::: Data excerpts :::

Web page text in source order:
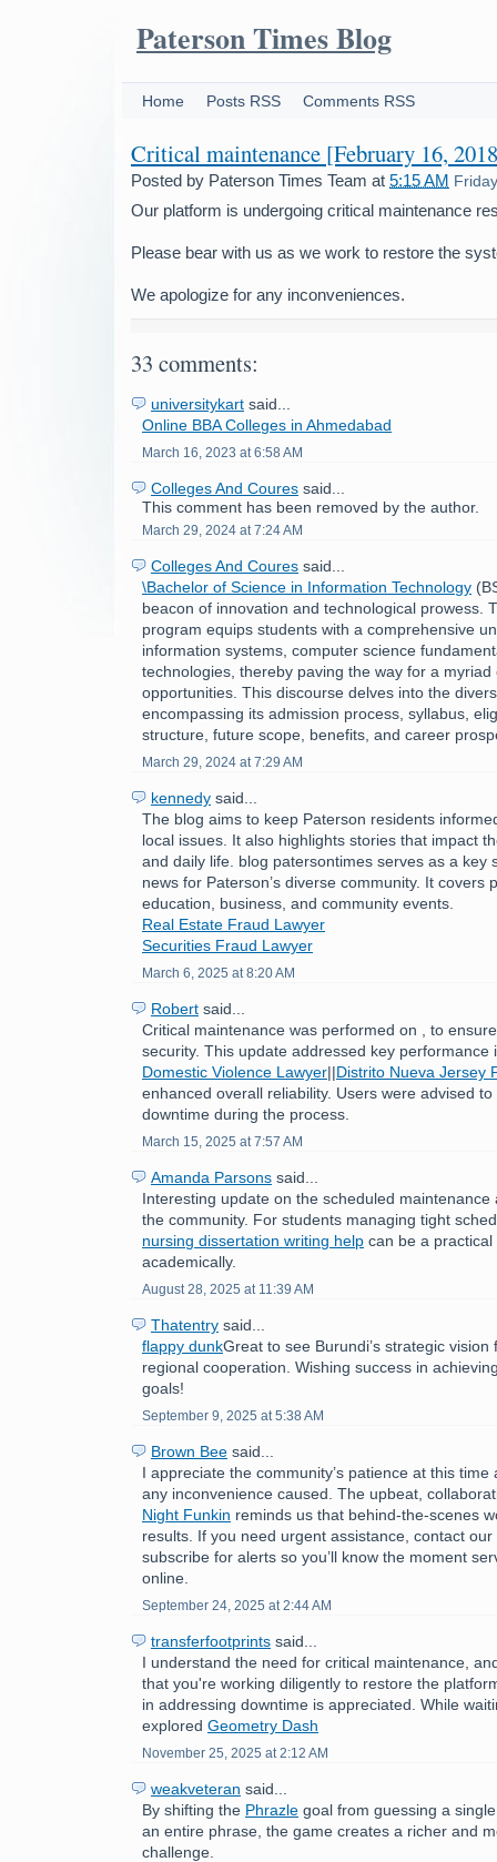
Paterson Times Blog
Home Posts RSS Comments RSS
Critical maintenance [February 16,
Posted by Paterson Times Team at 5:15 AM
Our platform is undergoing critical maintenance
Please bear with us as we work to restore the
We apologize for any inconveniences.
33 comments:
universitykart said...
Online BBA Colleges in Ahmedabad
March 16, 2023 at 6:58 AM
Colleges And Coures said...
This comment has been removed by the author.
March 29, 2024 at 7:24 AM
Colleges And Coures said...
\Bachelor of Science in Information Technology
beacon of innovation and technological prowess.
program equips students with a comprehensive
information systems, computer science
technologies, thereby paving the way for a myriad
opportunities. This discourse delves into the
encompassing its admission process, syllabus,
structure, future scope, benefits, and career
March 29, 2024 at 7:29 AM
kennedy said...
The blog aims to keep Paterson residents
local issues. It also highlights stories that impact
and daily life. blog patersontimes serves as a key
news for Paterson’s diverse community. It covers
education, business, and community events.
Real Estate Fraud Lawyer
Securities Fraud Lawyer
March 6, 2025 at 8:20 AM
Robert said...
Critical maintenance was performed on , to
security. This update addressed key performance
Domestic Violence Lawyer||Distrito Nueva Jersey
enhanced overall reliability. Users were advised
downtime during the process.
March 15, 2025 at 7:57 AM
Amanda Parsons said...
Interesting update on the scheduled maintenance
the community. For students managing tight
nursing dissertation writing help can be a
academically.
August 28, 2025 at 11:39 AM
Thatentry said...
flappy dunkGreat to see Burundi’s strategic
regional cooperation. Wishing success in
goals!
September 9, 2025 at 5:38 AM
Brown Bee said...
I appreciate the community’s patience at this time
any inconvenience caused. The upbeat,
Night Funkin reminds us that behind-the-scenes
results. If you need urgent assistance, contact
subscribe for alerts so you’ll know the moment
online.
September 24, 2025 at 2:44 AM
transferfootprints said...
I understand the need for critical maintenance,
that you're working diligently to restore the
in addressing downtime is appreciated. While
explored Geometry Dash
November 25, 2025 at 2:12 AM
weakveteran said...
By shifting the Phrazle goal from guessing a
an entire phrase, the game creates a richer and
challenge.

:::

* [Problem statement]:
Reproduce word for word the material above, beginning with the line that contains "Critical maintenance [February" and ending with the line that contains "opportunities. This discourse delves into the".

* [Output of the task]:
Critical maintenance [February 16,
Posted by Paterson Times Team at 5:15 AM
Our platform is undergoing critical maintenance
Please bear with us as we work to restore the
We apologize for any inconveniences.
33 comments:
universitykart said...
Online BBA Colleges in Ahmedabad
March 16, 2023 at 6:58 AM
Colleges And Coures said...
This comment has been removed by the author.
March 29, 2024 at 7:24 AM
Colleges And Coures said...
\Bachelor of Science in Information Technology
beacon of innovation and technological prowess.
program equips students with a comprehensive
information systems, computer science
technologies, thereby paving the way for a myriad
opportunities. This discourse delves into the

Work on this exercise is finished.